### The task:
In the entries that follow, find the word "spectral" and report each line it is on.
::::
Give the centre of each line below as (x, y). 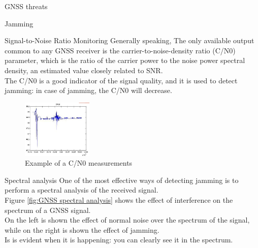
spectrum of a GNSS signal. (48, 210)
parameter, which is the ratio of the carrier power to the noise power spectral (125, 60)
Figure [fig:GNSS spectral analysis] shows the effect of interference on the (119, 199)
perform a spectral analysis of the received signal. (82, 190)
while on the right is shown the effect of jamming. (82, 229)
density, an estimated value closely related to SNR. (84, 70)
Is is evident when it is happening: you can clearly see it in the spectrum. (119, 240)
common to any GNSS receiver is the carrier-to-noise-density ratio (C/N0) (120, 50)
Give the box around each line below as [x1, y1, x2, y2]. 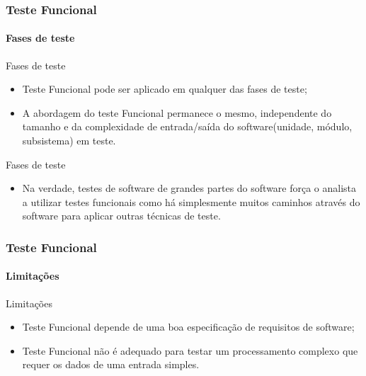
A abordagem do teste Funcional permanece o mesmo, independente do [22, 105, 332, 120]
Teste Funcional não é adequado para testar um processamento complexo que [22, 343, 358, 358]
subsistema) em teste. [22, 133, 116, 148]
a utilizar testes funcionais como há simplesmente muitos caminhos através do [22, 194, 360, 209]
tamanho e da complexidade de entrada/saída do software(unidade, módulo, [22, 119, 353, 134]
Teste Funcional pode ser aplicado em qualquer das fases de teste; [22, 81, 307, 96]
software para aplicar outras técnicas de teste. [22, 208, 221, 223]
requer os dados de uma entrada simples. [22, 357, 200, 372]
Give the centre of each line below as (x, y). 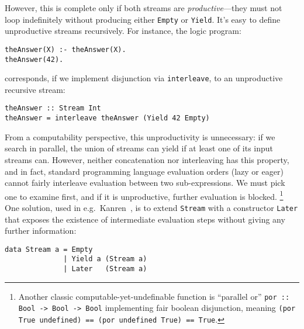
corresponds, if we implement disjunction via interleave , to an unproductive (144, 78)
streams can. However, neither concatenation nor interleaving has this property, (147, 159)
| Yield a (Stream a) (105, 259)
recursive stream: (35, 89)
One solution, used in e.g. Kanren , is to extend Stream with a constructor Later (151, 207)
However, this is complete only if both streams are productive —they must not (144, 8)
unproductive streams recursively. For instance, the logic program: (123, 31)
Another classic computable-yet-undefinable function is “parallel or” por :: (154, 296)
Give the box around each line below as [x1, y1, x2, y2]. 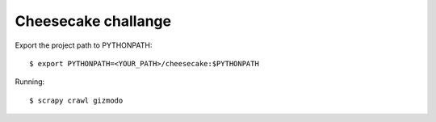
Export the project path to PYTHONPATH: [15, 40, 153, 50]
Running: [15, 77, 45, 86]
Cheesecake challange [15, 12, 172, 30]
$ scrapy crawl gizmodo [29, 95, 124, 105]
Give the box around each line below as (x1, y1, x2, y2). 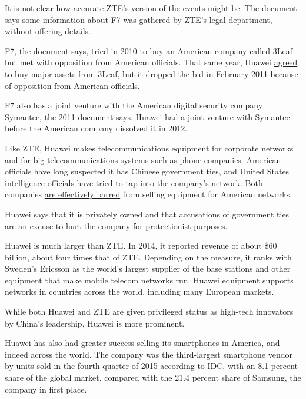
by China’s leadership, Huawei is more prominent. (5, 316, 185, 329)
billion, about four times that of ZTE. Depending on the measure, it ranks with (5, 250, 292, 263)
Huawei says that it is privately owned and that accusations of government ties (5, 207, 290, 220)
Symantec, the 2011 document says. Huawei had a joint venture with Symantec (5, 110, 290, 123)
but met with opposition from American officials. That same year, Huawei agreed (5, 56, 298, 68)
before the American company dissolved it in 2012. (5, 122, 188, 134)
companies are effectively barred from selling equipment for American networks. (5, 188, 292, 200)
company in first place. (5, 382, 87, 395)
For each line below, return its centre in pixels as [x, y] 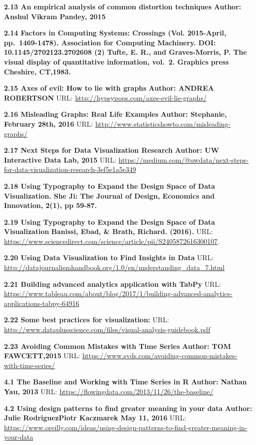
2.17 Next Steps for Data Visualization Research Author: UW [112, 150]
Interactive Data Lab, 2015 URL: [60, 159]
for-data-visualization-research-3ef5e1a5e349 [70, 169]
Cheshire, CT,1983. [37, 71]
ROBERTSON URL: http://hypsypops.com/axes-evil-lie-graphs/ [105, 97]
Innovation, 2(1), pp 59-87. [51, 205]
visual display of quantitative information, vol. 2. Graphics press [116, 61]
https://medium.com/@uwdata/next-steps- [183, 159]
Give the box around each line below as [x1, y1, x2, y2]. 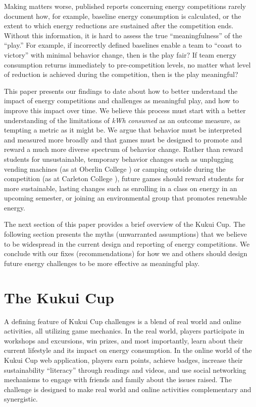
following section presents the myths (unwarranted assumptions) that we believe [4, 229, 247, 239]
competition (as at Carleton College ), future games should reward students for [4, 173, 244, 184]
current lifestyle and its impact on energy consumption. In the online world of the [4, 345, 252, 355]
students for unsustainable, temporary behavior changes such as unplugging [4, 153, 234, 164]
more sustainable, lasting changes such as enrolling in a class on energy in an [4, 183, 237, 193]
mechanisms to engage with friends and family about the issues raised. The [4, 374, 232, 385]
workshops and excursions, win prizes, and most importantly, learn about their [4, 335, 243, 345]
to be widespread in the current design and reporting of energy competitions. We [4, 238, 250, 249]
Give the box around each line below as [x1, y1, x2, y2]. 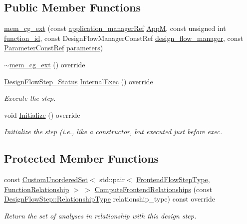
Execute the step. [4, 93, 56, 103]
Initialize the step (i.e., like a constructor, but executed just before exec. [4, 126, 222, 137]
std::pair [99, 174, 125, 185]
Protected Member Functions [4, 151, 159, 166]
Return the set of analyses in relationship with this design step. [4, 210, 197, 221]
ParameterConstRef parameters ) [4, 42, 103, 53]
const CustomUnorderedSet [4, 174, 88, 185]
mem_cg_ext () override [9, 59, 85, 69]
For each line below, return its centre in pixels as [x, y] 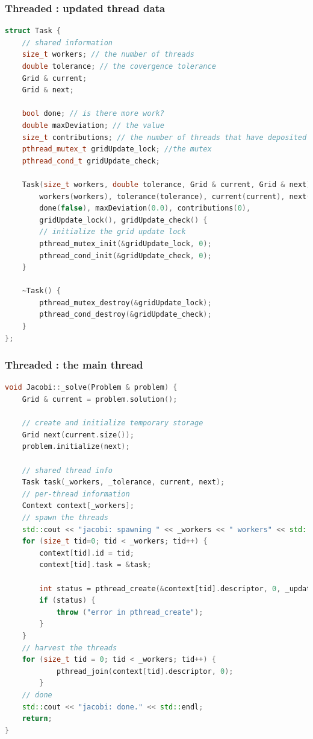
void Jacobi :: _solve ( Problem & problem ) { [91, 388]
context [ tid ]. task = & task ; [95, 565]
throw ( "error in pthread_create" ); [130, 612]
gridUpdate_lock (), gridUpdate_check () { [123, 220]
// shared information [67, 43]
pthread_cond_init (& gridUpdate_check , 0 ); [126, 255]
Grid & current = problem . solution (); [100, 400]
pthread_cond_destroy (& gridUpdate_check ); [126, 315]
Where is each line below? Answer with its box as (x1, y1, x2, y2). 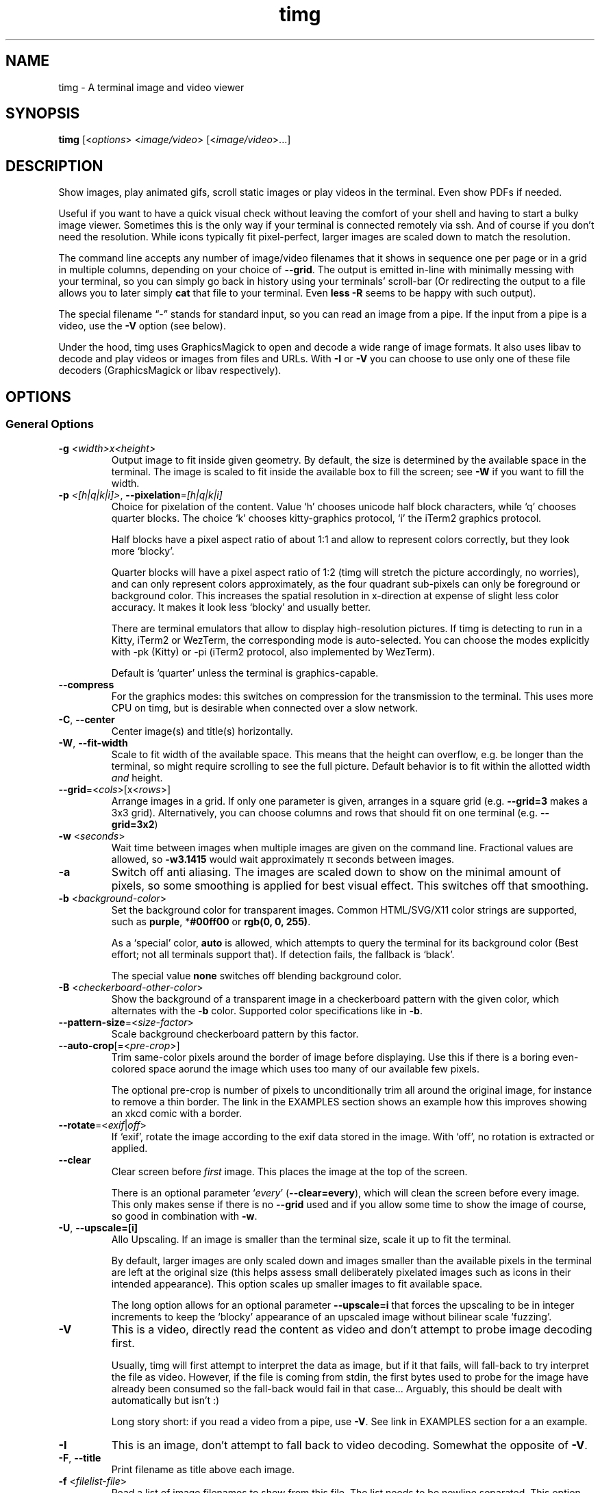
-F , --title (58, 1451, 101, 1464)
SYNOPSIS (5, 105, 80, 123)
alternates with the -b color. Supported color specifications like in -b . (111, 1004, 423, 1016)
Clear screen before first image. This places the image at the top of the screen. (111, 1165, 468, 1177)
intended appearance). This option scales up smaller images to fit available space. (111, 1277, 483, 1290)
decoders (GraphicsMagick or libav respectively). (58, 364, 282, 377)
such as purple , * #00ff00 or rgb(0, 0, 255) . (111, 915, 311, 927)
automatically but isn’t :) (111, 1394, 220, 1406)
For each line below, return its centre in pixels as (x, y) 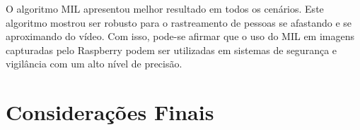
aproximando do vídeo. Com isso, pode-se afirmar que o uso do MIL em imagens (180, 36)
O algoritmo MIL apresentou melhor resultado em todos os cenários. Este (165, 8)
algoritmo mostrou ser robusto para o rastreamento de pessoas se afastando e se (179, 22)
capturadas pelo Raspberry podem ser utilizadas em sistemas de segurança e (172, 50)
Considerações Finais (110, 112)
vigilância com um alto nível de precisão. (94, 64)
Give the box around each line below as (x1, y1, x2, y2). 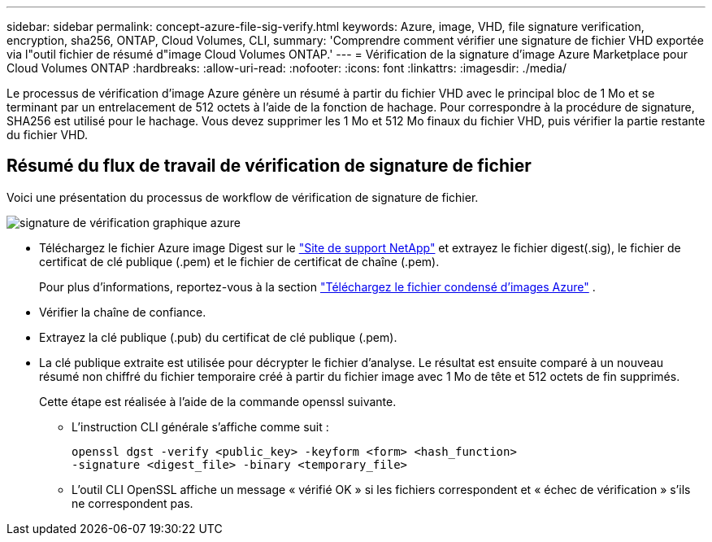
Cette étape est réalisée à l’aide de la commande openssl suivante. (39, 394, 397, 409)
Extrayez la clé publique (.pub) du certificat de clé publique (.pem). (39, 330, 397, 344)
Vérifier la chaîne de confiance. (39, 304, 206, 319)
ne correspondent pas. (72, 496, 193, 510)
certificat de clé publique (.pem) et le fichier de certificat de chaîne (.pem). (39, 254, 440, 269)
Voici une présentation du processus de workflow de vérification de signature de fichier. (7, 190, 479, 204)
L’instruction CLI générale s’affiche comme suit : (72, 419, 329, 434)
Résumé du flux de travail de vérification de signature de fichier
::::
### Response area:
parameter, which is the ratio of the carrier power to the noise power spectral (125, 60)
Figure [fig:GNSS spectral analysis] shows the effect of interference on the (119, 199)
perform a spectral analysis of the received signal. (82, 190)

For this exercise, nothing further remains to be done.